**SUPPLIED RECORDS**
★ ★ ★ ★
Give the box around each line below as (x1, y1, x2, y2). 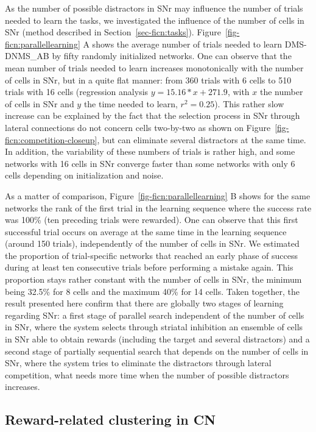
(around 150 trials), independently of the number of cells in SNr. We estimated (5, 237, 300, 250)
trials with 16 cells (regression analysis (5, 85, 149, 98)
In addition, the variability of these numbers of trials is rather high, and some (5, 145, 295, 158)
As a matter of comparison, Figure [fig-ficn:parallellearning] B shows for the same (5, 189, 311, 202)
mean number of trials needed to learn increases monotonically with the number (5, 61, 304, 74)
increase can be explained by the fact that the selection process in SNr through (5, 109, 300, 122)
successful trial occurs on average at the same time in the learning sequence (5, 225, 287, 238)
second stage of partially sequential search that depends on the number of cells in (5, 344, 309, 357)
★ ★ ★ ★
**TASK DESCRIPTION**
Set every entry down again word for word, but not the pictures.

**OUTPUT FOR THIS TASK**
Give the box around each line below as (x1, y1, x2, y2). 
(around 150 trials), independently of the number of cells in SNr. We estimated (5, 237, 300, 250)
trials with 16 cells (regression analysis (5, 85, 149, 98)
In addition, the variability of these numbers of trials is rather high, and some (5, 145, 295, 158)
As a matter of comparison, Figure [fig-ficn:parallellearning] B shows for the same (5, 189, 311, 202)
mean number of trials needed to learn increases monotonically with the number (5, 61, 304, 74)
increase can be explained by the fact that the selection process in SNr through (5, 109, 300, 122)
successful trial occurs on average at the same time in the learning sequence (5, 225, 287, 238)
second stage of partially sequential search that depends on the number of cells in (5, 344, 309, 357)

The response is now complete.